### [EXERCISE AIM]
Copy each line of the entries that includes the word "flow".

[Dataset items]
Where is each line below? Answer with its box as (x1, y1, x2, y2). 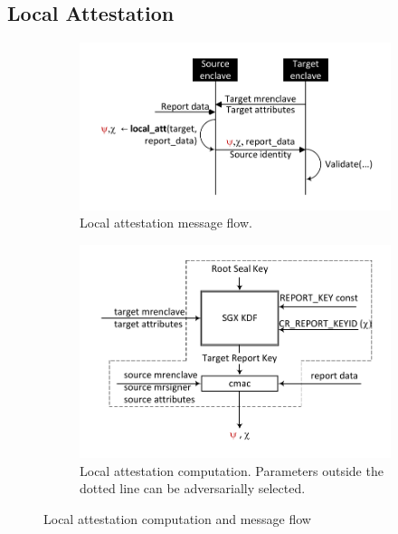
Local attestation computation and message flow (43, 509, 311, 528)
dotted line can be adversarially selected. (80, 479, 306, 498)
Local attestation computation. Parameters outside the (80, 461, 384, 480)
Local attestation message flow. (80, 213, 252, 232)
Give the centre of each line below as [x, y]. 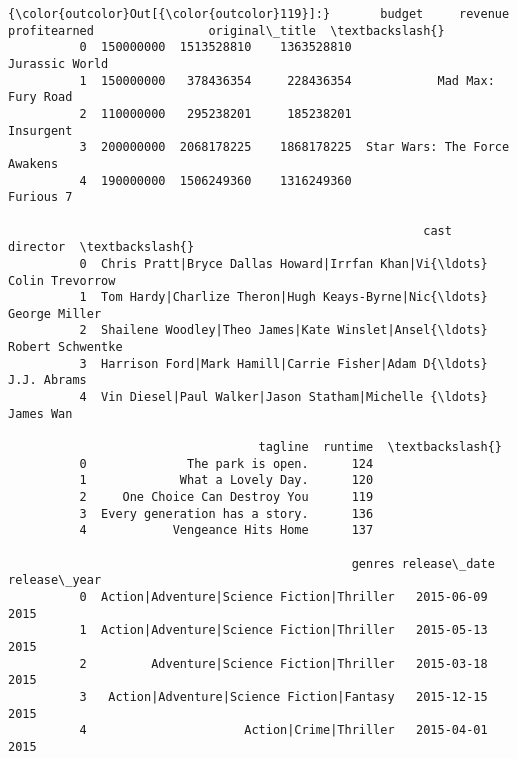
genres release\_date [423, 563]
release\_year [55, 580]
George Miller [55, 313]
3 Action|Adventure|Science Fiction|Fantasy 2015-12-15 [283, 696]
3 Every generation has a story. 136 [226, 513]
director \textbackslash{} [101, 247]
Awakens [33, 163]
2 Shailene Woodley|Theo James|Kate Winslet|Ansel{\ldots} [283, 330]
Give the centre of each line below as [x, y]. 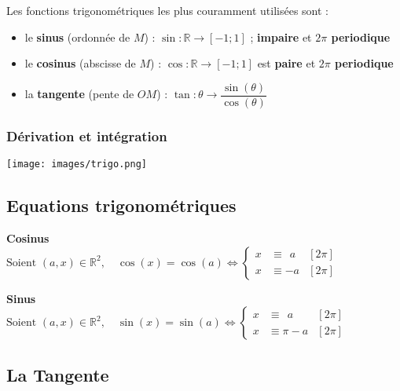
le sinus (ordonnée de [77, 37]
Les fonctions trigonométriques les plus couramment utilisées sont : [168, 10]
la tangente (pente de [79, 94]
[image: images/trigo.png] [77, 164]
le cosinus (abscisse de [80, 63]
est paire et [286, 63]
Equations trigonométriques [121, 205]
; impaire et [281, 37]
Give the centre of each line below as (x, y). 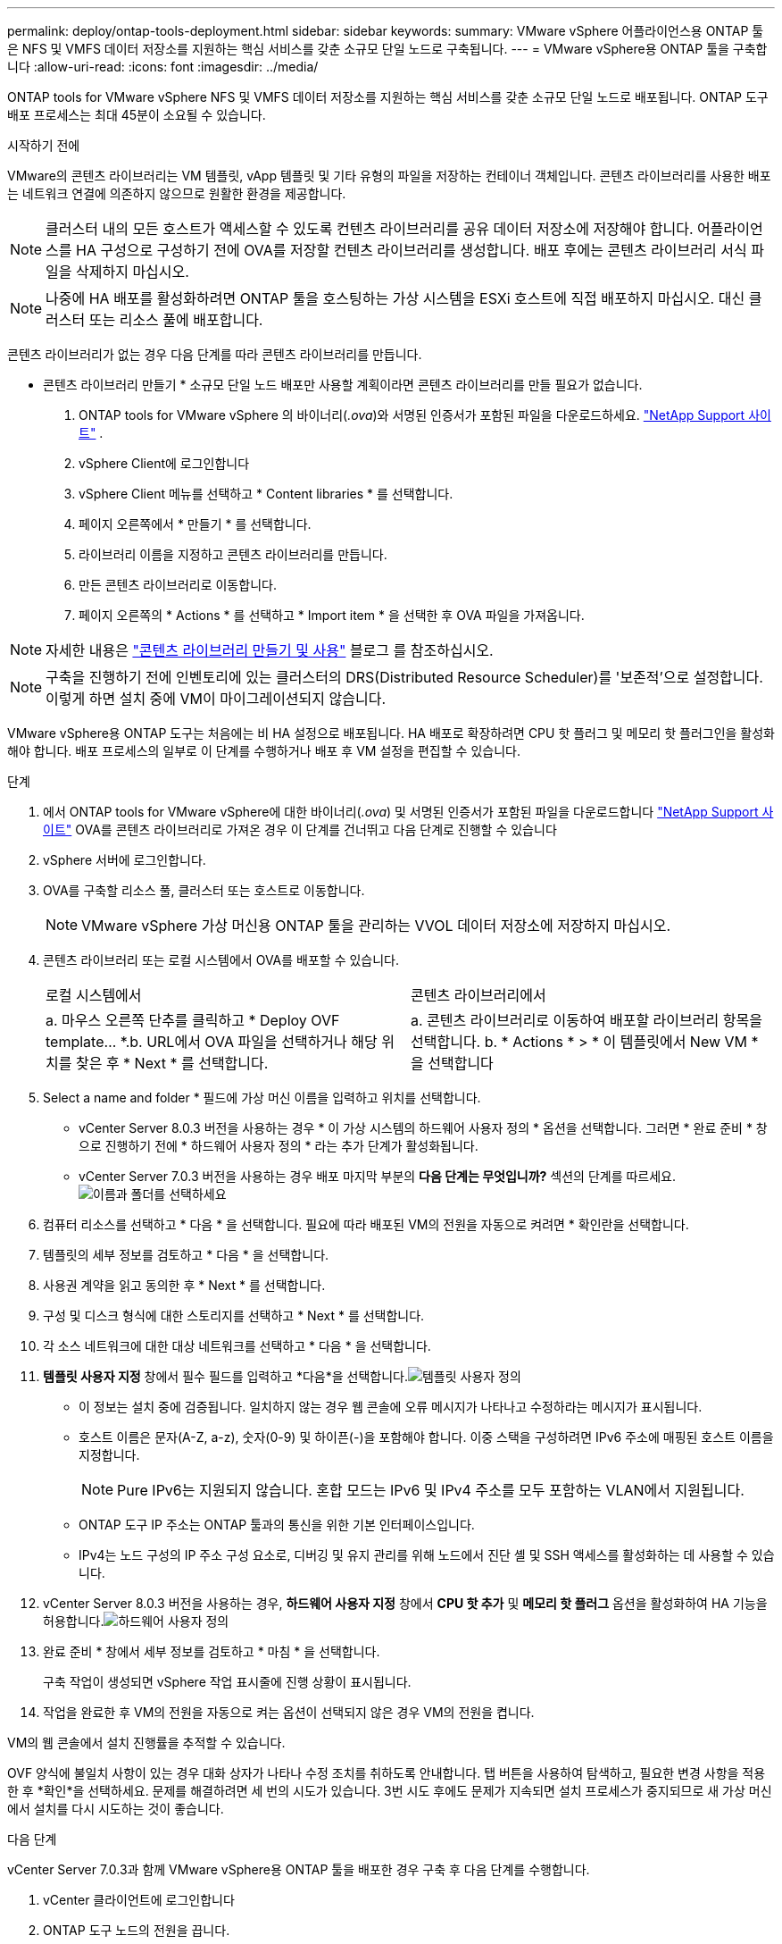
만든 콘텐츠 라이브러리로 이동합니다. (178, 585)
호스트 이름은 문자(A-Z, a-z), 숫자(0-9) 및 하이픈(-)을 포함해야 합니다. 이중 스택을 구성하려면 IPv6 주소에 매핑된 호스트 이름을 (426, 1437)
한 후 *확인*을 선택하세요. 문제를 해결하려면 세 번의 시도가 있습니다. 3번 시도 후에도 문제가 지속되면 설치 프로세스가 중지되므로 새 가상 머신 (390, 1791)
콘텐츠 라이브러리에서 (478, 995)
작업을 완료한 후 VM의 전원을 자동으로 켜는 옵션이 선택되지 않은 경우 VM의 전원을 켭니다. (289, 1712)
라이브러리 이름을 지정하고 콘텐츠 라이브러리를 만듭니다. (233, 554)
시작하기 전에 (44, 145)
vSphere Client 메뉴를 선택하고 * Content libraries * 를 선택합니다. (266, 494)

### [PROBLEM SOLUTION]
Local attestation computation and message flow (43, 509, 311, 528)
Local attestation message flow. (80, 213, 252, 232)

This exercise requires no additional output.